By Matt Spetalnick
WASHINGTON (Reuters) - President Barack Obama will host Mitt Romney for a private lunch at the White House on Thursday, their first meeting since the Democratic incumbent defeated his Republican challenger in a bitterly fought election.
The encounter follows Obama's post-election promise to engage with the former Massachusetts governor and consider his ideas. It also comes amid Obama's efforts to work out with congressional leaders a way to avoid a looming "fiscal cliff" that could push the economy back into recession.
"Governor Romney will have a private lunch at the White House with President Obama in the private dining room," the White House announced on Wednesday, little more than three weeks after the November 6 election.
The talks will be a chance for Obama to look bipartisan at a time when he needs Republican cooperation in Congress, and for Romney to start rebuilding his political stature after leading his party to a disappointing election outcome.

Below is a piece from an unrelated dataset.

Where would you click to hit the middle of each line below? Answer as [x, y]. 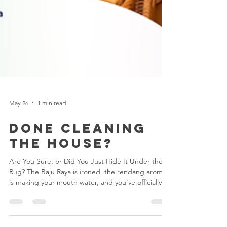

The meeting will be sandwiched between a series of events this week in which Obama is making his case to Americans to raise taxes on wealthy Americans while extending tax cuts for the middle class - an approach that his former Republican rival strongly opposed during the campaign.
Obama's Democrats and their Republican foes remain deadlocked over dramatic, year-end tax increases and spending cuts known as the fiscal cliff.
Fresh from his election win, Obama sought in his victory speech to show a willingness to reach across the political aisle when he offered to meet Romney "to talk about where we can work together to move this country forward."
Obama's aides contacted Romney's camp shortly afterward.
Their only encounters during the campaign - a series of three nationally televised debates - were fraught with tension, with the candidates exhibiting little personal chemistry.
ROLE FOR ROMNEY?
Despite that, Obama told a November 14 news conference he could envision a future role in public service for Romney, though he had no specific "assignment" for him.
White House spokesman Jay Carney mentioned Romney's management skills, demonstrated in his running of the 2002 Salt Lake City Olympics, and said Obama looked forward to discussing, among a variety of issues, the president's "interest in making the federal government more efficient."
Obama earlier this year asked Congress for powers to carry out a major overhaul that would merge six trade and business agencies, a move that could ultimately unravel the sprawling Commerce Department.
Romney, in a conference call with donors after the election, was widely reported to have said that Obama won by using targeted initiatives to reward specific constituencies, including African-Americans, Latinos and young people.
Some of Romney's fellow Republicans, eager to regroup after their disappointing election outcome, disavowed his comments.
When they sit down together, the event will be closed to the media. "We're going to let the two men who spent a great deal of time in public eye over the course of the past year, both of them, have a private lunch together," Carney said.
While in Washington, Romney will also meet with his former vice presidential running mate, U.S. Rep. Paul Ryan of Wisconsin, according to a Ryan aide.
Obama, who won a decisive victory after a bruising campaign, had sought to depict Romney as out of touch with ordinary Americans and intent on shielding the rich from higher taxes.
Romney had accused Obama of failed economic policies and wasteful spending to promote big government.